● **What is expected**: Search the listing below for the string "flows" and copy every line where it occurs.

++++ Dataset records

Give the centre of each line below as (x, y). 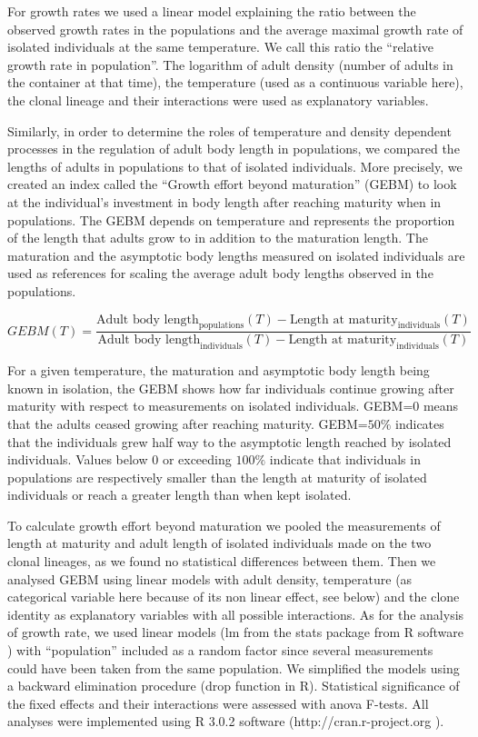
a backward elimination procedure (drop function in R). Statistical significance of (234, 686)
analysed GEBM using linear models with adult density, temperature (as (210, 578)
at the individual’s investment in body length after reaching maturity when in (224, 201)
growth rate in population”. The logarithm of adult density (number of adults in (230, 64)
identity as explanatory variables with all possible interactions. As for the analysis (236, 614)
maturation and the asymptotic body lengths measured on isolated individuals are (236, 255)
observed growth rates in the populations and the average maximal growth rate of (235, 29)
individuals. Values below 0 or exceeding (119, 459)
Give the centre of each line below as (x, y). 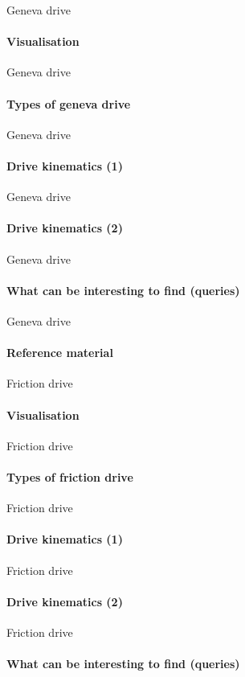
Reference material (60, 353)
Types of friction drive (70, 476)
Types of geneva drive (69, 103)
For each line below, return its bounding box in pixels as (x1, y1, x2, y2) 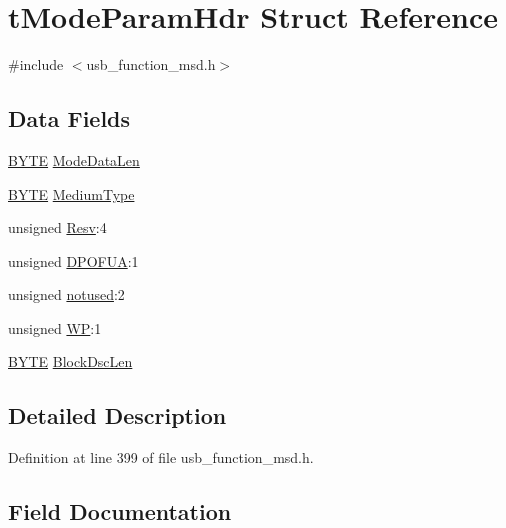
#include (8, 54, 64, 75)
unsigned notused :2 (8, 284, 125, 305)
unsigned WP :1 (8, 317, 102, 338)
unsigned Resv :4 (8, 217, 107, 238)
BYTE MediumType (8, 183, 135, 204)
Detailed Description (8, 400, 227, 431)
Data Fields (8, 103, 131, 134)
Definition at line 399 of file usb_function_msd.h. (8, 447, 314, 468)
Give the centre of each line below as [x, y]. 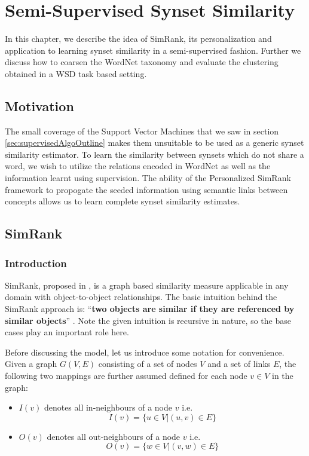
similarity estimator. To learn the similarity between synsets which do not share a [154, 154]
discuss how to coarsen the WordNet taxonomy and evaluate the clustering [142, 62]
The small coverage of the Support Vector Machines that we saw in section [142, 131]
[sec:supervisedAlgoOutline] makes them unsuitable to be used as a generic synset [154, 143]
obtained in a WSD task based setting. [76, 73]
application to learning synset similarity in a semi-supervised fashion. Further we [153, 50]
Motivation [39, 105]
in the [283, 376]
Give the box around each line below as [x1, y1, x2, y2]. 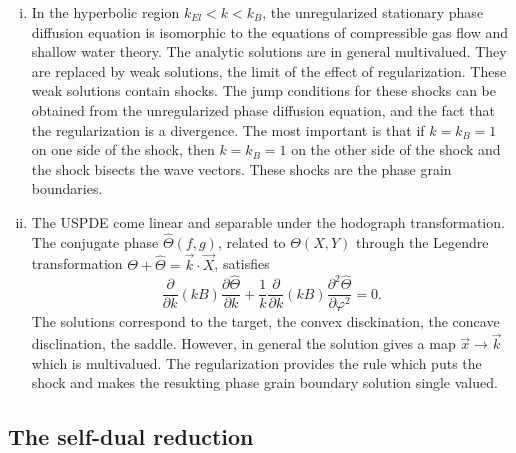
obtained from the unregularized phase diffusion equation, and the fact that [31, 99, 495, 120]
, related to [217, 231, 286, 252]
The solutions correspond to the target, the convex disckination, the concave [31, 311, 500, 332]
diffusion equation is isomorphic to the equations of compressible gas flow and [31, 21, 509, 42]
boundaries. [31, 178, 103, 199]
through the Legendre [356, 231, 489, 252]
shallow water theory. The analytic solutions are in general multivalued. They [31, 41, 507, 62]
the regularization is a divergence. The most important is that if [31, 119, 425, 140]
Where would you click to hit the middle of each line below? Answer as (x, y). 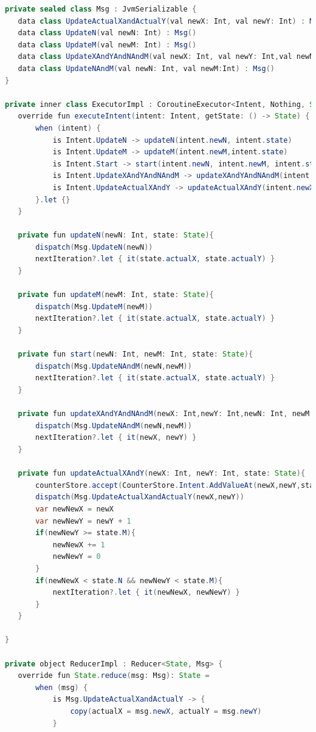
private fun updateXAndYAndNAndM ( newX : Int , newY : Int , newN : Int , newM (164, 414)
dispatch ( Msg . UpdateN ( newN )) (94, 247)
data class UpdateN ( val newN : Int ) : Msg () (107, 33)
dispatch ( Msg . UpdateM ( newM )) (94, 306)
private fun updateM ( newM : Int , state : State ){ (116, 295)
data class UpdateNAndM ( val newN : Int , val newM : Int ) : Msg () (146, 68)
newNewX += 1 (79, 545)
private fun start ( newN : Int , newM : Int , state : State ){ (136, 354)
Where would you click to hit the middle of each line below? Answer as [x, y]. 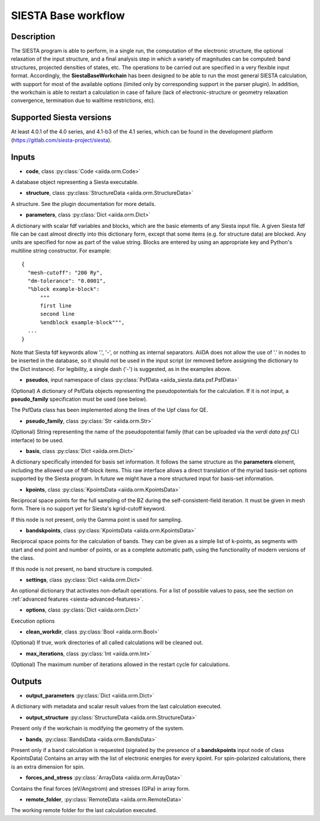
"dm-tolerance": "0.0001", [67, 281]
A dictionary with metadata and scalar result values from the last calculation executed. [116, 706]
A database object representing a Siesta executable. [75, 182]
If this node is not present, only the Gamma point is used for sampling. [97, 519]
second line [57, 314]
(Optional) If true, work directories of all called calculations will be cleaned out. [107, 643]
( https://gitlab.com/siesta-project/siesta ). [61, 140]
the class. [23, 558]
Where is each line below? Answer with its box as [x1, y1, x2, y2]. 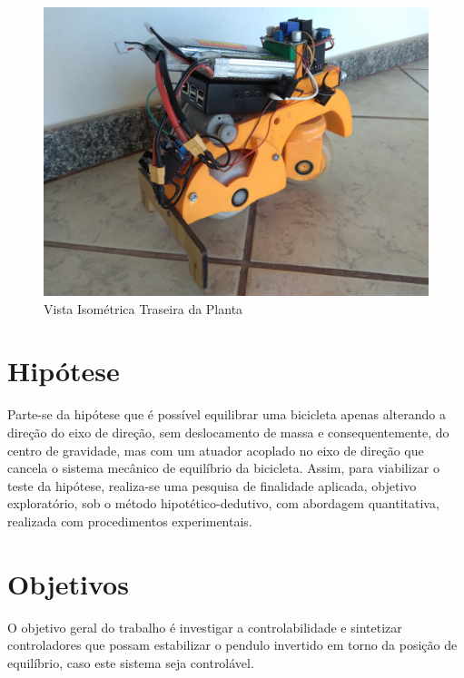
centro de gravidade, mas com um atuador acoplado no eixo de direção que [7, 440, 424, 459]
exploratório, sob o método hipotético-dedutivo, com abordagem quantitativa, [7, 494, 439, 513]
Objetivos [7, 565, 129, 602]
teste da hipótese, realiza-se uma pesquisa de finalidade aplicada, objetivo [7, 476, 417, 495]
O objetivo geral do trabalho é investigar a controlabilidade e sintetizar [7, 617, 402, 636]
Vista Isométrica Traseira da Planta [44, 299, 243, 318]
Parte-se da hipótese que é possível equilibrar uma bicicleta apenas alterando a [7, 405, 446, 424]
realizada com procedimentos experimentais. [7, 511, 252, 530]
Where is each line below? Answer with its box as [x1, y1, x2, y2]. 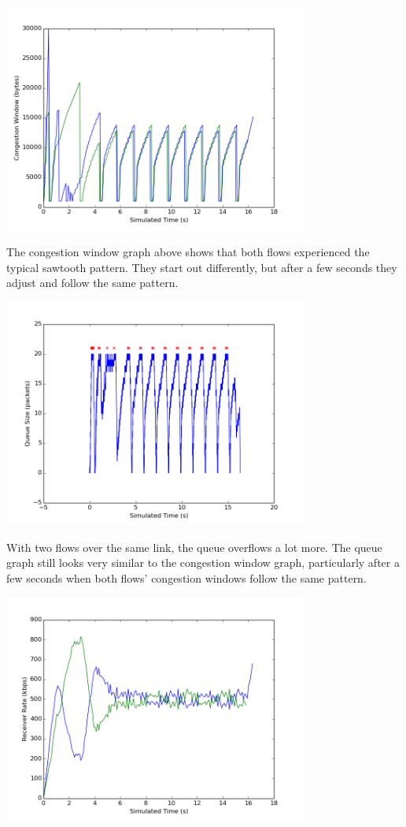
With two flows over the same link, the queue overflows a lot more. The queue [6, 538, 382, 555]
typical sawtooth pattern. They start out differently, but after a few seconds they [6, 259, 397, 275]
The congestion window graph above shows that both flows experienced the [6, 244, 370, 260]
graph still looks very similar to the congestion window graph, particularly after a [6, 554, 400, 571]
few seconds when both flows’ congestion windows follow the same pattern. [6, 570, 367, 587]
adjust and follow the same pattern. [6, 274, 179, 291]
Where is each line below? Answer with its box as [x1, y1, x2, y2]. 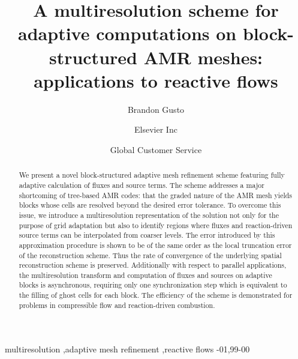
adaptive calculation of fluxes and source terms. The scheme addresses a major [19, 179, 264, 190]
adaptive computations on [18, 21, 237, 46]
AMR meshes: [143, 44, 263, 69]
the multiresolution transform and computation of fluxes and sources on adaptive [19, 270, 272, 280]
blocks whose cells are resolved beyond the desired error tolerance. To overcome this [19, 200, 281, 210]
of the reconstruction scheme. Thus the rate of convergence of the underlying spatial [19, 250, 282, 260]
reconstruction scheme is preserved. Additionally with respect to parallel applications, [19, 260, 287, 270]
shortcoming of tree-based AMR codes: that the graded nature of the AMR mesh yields [19, 190, 293, 200]
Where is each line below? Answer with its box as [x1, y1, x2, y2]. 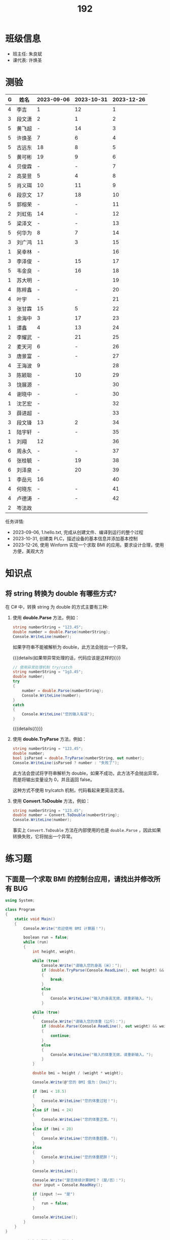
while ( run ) [23, 939, 49, 945]
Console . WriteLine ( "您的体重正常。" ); [41, 1117, 118, 1122]
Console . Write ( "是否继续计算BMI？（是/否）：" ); [32, 1177, 126, 1183]
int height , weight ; [32, 949, 76, 954]
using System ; [5, 898, 35, 903]
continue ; [50, 1033, 71, 1038]
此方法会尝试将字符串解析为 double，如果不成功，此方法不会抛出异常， [12, 770, 162, 776]
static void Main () [14, 916, 56, 921]
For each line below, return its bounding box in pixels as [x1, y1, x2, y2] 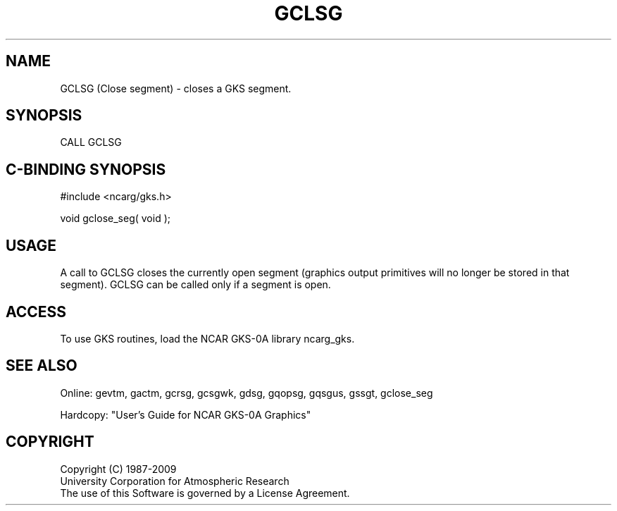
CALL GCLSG [60, 136, 122, 149]
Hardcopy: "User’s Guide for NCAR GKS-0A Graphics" [60, 408, 311, 421]
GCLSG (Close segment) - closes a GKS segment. [60, 82, 292, 94]
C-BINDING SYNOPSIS [6, 160, 166, 178]
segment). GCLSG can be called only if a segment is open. [60, 278, 331, 291]
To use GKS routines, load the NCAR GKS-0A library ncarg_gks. [60, 332, 355, 345]
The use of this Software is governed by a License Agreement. [60, 486, 350, 499]
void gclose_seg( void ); [60, 212, 170, 225]
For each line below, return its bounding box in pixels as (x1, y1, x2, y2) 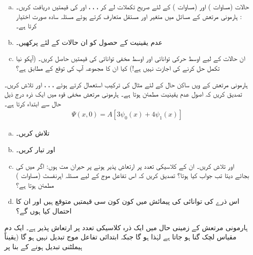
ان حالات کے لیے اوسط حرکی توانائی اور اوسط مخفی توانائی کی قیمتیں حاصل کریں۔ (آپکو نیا (16, 53, 246, 63)
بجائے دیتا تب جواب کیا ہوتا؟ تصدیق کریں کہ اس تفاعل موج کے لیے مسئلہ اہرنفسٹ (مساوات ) (16, 170, 249, 180)
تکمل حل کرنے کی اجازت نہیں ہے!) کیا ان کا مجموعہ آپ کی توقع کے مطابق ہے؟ (16, 62, 220, 73)
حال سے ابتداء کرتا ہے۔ (4, 98, 61, 108)
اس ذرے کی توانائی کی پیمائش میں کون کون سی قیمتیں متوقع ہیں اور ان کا (16, 196, 239, 206)
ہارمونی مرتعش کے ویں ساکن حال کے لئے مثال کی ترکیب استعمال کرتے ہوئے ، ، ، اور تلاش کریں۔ (4, 79, 248, 89)
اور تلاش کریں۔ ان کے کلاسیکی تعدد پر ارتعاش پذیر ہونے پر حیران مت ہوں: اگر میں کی (16, 160, 234, 171)
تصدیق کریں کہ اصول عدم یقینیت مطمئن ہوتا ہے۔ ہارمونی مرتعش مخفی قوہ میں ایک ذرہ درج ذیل (4, 89, 242, 99)
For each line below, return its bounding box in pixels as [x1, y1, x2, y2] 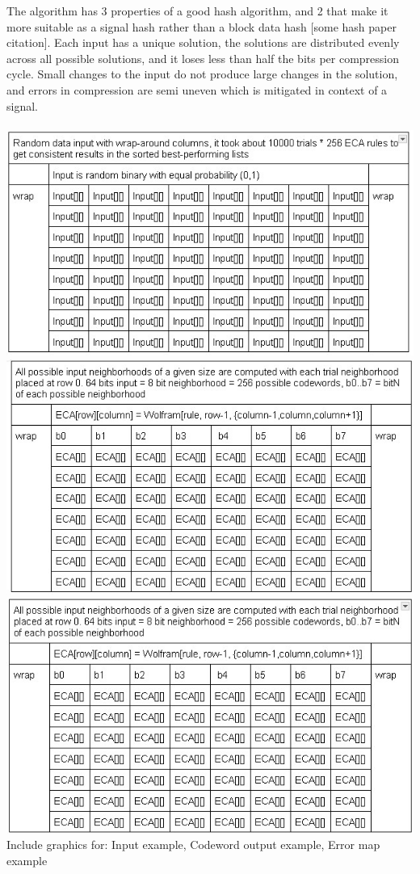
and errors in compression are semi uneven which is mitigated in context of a [6, 81, 388, 98]
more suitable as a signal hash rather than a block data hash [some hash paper [6, 18, 397, 35]
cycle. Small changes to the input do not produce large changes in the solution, [6, 65, 398, 82]
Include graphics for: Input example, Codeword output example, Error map [6, 836, 380, 853]
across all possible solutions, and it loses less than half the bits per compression [6, 49, 400, 66]
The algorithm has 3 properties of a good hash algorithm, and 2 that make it [6, 2, 388, 19]
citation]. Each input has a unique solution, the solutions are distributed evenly [6, 34, 400, 51]
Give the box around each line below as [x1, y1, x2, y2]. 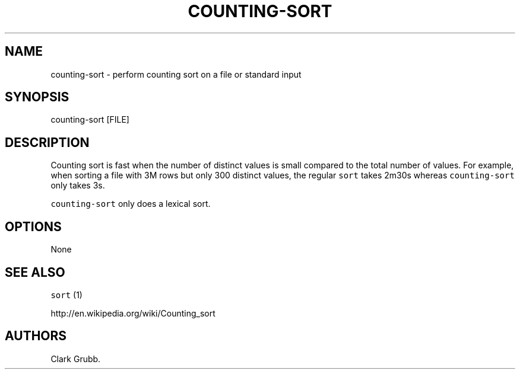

++++++++

● **Answer for this exercise**:
With two flows over the same link, the queue overflows a lot more. The queue [6, 538, 382, 555]
The congestion window graph above shows that both flows experienced the [6, 244, 370, 260]
few seconds when both flows’ congestion windows follow the same pattern. [6, 570, 367, 587]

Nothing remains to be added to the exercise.